The Chairmen of the Hong Kong Council

The Hong Kong Council was a branch office of the China Inland Mission Corporation, a UK company that was registered as a non-Hong Kong Company in Hong Kong on 7 June 1957. In 1966, Ronald B. Roberts (羅柏士)—the Director of Christian Witness Press, OMF’s literature arm in the Far East—on behalf of the Corporation, chaired the Hong Kong Council Inaugural Meeting that was held on 8 September at 144 Boundary Street, Kowloon. The founding members were Mr. Woo Yan Tak (胡恩德),[18] Rev. Philip Teng (滕近輝),[19] and Rev. Dr. John Pao (鮑會園).[20]

From its inception, the HK Council attempted to find a suitable local person to fill the role of Chairman. From 1966 to 1970, the HK Council was still headed by Western missionaries, Mr. Ronald B. Roberts, Mr. Marvin H. Dunn (鄧茂登), and Mr. George A. Williamson (衛理生). Williamson, who succeeded Dunn as the Director of Christian Witness Press, was appointed by the General Director, Mr. John O. Sanders (孫德生), to be the Acting Chairman of the HK Council in July 1968. Williamson expressed time and again in the subsequent two years (May 1969 to January 1970) that the appointment of a local Chairman should take place no later than January 1970. He also pointed out that it would be good to have such a chairman before the IHQ Central Council meeting to be held in September 1970. Council members were encouraged to make recommendations to him or the General Director in private, but no suitable candidate was in sight. Williamson was thus requested to continue to act in this capacity until such a person could be identified.
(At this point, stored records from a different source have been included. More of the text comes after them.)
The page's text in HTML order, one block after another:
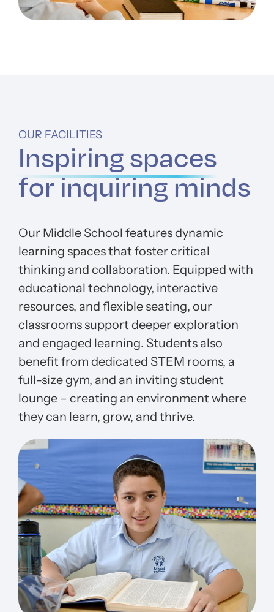
OUR FACILITIES
Inspiring spaces
for inquiring minds
Our Middle School features dynamic
learning spaces that foster critical
thinking and collaboration. Equipped with
educational technology, interactive
resources, and flexible seating, our
classrooms support deeper exploration
and engaged learning. Students also
benefit from dedicated STEM rooms, a
full-size gym, and an inviting student
lounge – creating an environment where
they can learn, grow, and thrive.
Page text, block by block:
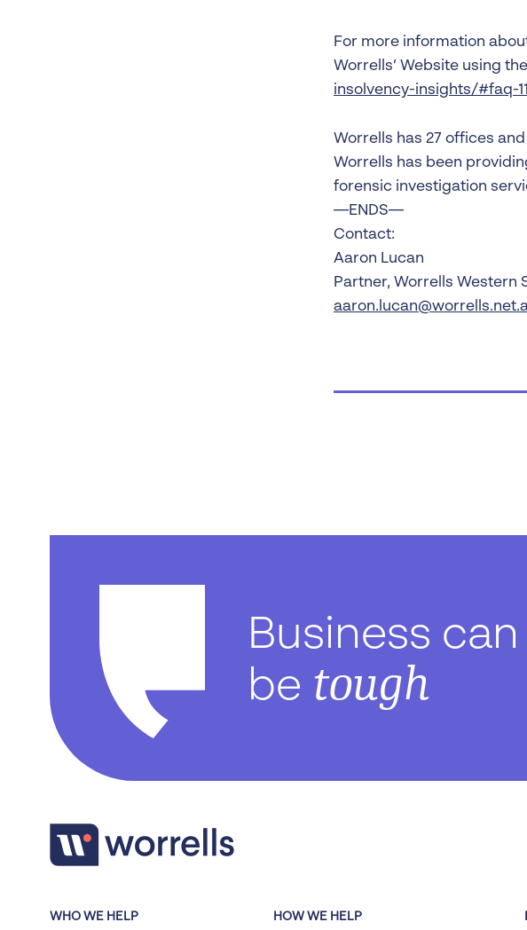
For more information
Worrells’ Website using
insolvency-insights/#faq-
Worrells has 27 offices
Worrells has been
forensic investigation
—ENDS—
Contact:
Aaron Lucan
Partner, Worrells Western
Business can
be tough
WHO WE HELP HOW WE HELP
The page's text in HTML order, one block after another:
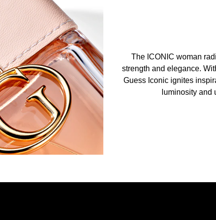
The ICONIC woman
strength and elegance.
Guess Iconic ignites
luminosity and
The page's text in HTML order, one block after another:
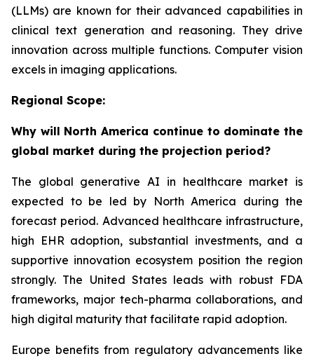
(LLMs) are known for their advanced capabilities in
clinical text generation and reasoning. They drive
innovation across multiple functions. Computer vision
excels in imaging applications.
Regional Scope:
Why will North America continue to dominate the
global market during the projection period?
The global generative AI in healthcare market is
expected to be led by North America during the
forecast period. Advanced healthcare infrastructure,
high EHR adoption, substantial investments, and a
supportive innovation ecosystem position the region
strongly. The United States leads with robust FDA
frameworks, major tech-pharma collaborations, and
high digital maturity that facilitate rapid adoption.
Europe benefits from regulatory advancements like
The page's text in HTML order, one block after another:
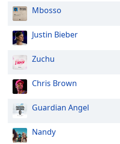
Background
Color
Opacity
Font
Size
Text
Style
Mbosso
Justin Bieber
Zuchu
Chris Brown
Guardian Angel
Nandy
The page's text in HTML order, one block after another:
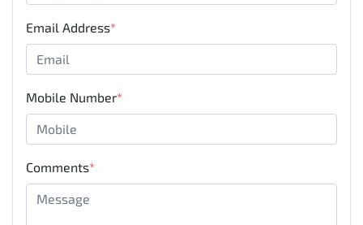
Email Address*
Mobile Number*
Comments*
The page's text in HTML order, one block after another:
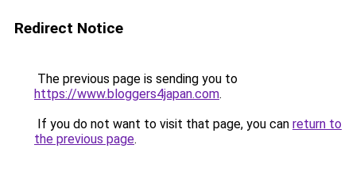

A breakthrough occurred when the Assistant General Director, Mr. Arnold Lea (李亞農), attended the HK Council meeting in May 1970. Having been brought up in China with other Asian children, Lea was familiar with Chinese culture.[21] He suggested that the General Director write to each of the HK Council members for their nominations to appoint a Council Chairman. With the General Director, Mr. Michael C. Griffiths (高力富), putting into practice the Chinese idiom “禮賢下士”—respect the virtuous and honor the worthy—the Chairmanship issue was resolved within two months. Mr. Theodore Hsueh Hung Ki (薛孔奇), who became a member of the HK Council in 1968, volunteered to be the Chairman and was appointed in October 1970 for an initial period of one year. It was noted that from 1971, Mr. Hsueh also wore another hat—serving as the general manager of Christian Communications Limited, a merger between the China Sunday School Association of Hong Kong and Christian Witness Press of Hong Kong.[22]

Hsueh was born in Chongqing, Sichuan in 1940 during the Second Sino-Japanese War (1937–1945). His father was the president of the Farmers Bank of China, one of the four largest banks in China at that time. Hsueh went to Hong Kong via Macau in 1950. He accepted Jesus Christ in 1953 at a school evangelistic meeting, and went to the United States in 1958 after completing secondary school education. While studying chemistry at the University of Washington in Seattle, he felt a call from God to go back to Hong Kong. After much thought and prayer, Hsueh returned to Hong Kong in 1964 and devoted himself to full-time ministry until his promotion to glory in 2023.[23]

Through the twenty-five years from 1970 to 1995, three local Chairmen, Mr. Hsueh, Rev. Wilson Chan Hay Him, (陳喜謙), and Rev. Kenneth Lo Ka Man (盧家駇), served the HK Council mainly on a voluntary basis. Over the years, they developed a tight-knit relationship that is possibly reflected in the formation of the “Three-Family Village [三家村]” with Rev. Chan as the village head.[24] Their families would get together almost every Chinese Lunar New Year.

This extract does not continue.